Suppose that you have a system of ODEs $$\dot{x} = F(x), \, x \in \mathbb{R}^n,$$ and $x_0$ is a an equilibrium point of this system, i.e. $F(x_0) = 0$. Suppose you have a locally invariant smooth submanifold $\mathcal{M}$ that passes through $x_0$. By locally invariant I mean that for any point $p \in \mathcal{M}$ there exists an $\varepsilon > 0$ such that $\varphi^{t}(p) \in \mathcal{M}$ for $\lvert t \rvert < \varepsilon$, where $\varphi^t$ is the flow defined by a system of ODEs. I believe that if these conditions are met, then $DF(x_0) (T_{x_0}\mathcal{M}) \subset T_{x_0}\mathcal{M}$; $DF(x_0)$ is a Jacobi matrix for $F(x)$ at point $x_0$.
It feels like I had encountered similar statement somewhere before, but I can't remember the exact reference. I can't find a counter-example or a proof for this statement from the get-go, though I definitely want to crack that puzzle if there is no reference to it. If this statement was true, it would much simplify one of my proofs, so that's the reason why I'm so interested in it.

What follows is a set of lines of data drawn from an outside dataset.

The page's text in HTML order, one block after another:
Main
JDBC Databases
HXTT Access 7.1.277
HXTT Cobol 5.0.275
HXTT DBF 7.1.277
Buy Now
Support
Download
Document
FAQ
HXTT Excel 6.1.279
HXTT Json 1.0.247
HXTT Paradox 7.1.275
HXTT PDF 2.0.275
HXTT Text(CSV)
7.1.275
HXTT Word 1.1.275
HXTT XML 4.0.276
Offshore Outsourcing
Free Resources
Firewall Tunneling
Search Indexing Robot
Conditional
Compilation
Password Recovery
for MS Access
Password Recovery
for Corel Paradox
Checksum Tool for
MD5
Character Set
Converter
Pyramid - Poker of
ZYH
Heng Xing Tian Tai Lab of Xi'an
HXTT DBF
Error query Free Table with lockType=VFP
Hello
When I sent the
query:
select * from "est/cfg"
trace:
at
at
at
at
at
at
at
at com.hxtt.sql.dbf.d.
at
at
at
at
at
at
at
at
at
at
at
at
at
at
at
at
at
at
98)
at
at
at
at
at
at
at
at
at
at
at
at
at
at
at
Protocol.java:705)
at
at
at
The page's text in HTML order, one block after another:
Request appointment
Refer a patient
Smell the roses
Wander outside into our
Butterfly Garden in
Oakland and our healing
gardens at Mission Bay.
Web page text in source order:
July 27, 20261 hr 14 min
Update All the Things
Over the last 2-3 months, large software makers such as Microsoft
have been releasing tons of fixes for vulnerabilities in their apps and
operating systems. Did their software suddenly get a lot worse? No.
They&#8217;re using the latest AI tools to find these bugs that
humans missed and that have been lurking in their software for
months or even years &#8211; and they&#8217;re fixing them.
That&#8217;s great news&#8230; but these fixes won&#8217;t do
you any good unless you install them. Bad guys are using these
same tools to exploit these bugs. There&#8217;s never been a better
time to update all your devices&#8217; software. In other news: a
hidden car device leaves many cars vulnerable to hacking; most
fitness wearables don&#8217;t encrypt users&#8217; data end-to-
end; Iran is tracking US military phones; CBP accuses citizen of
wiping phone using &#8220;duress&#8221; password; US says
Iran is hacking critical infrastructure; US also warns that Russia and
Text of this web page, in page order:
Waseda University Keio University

So, mostly I'm interested in the reference where this (or very similar) statement had been proved. If the statement is false and you know a counter-example, that would be very useful (although a bit heartbreaking).
ADDED LATER
I have a sketch of the proof for this statement (kind of). If we pick any vector $v \in T_{x_0}\mathcal{M}$ there exists a curve $\gamma_v(s)$ such that $\gamma_v'(0) = v, \gamma_v(0) = x_0,$ and which lies in $\mathcal{M}$. If we choose some $\tau$ and apply $\varphi^{\tau}$ to $\gamma_v(s)$ we will obtain some curve $\tilde{\gamma}_v(s)$ that still lies on $\mathcal{M}$ and $\tilde{\gamma}_v(0) = x_0$. Thus tangent vector to this curve has to lie in $T_{x_0}\mathcal{M}$. But this tangent vector is nothing but $DF(x_0)(v)$ and this implies that $\forall v \in T_{x_0}\mathcal{M}$ follows $DF(x_0)(v) \in T_{x_0}\mathcal{M}$.
Since $F(x_0) = 0$, the coordinate derivative $\def\M{\mathcal{M}}D F(x_0)=\partial_i F^j(x_0)\,dx^i\otimes\partial_j$ is a well-defined endomorphism of $T_{x_0} \M,$ defined independently of the coordinates we use to compute it. (One way to see this is via the Riemannian formula $\nabla_i F^j = \partial_i F^j + \Gamma_{ik}^j F^k= \partial_iF^j.$) This means we can perform arbitrary smooth coordinate changes without changing the meaning of $DF$.
Now that we know we're allowed to, choosing the right coordinates makes this problem very easy. We will use submanifold slice coordinates for $\M;$ i.e. local coordinates centred on $x_0$ so that $\M$ coincides locally with the $m-$plane $$\{ x \in \mathbb R^n : x^{m+1} = 0, \ldots, x^n = 0\}.$$
The fact that $\M$ is invariant tells us that $F|_\M$ lies in the same coordinate plane, i.e. $F^{m+1} = 0,\ldots,F^n = 0$ along $\M.$ Thus we clearly have $DF^{m+1}(v) = 0, \ldots, DF^n(v) = 0$ for any direction $v \in T_{x_0} \M$, which tells us exactly that $DF(T_{x_0} \M) \subset T_{x_0} \M.$
Here's an alternate proof making your idea from the OP rigorous. For any $v \in T_{x_0} \M,$ choose a curve $\gamma : (-\epsilon,\epsilon) \to \M$ with $\dot \gamma(0) = v$ and consider the two-parameter map $\sigma(s,\tau) = \varphi^\tau \gamma(s).$ Since $\varphi$ is the flow of $F,$ differentiating this with respect to $\tau$ yields $\partial_\tau \sigma(s,0)=F(\gamma(s))$, which we can differentiate with respect to $s$ to find $$\partial_s \partial_\tau \sigma(0,0) = DF(\dot \gamma(0))=DF(v).$$ On the other hand, since $F(x_0) = 0$ and $\M$ is invariant, we know that for any $\tau$ the curve $\varphi^\tau \gamma$ starts at $x_0$ and stays in $\M$; so $\partial_s \sigma(0,\tau) \in T_{x_0} \M$ for each $\tau$ and thus $\partial_\tau \partial_s \sigma(0,0) \in T_{x_0} \M.$ Partial derivatives commute, so we are done.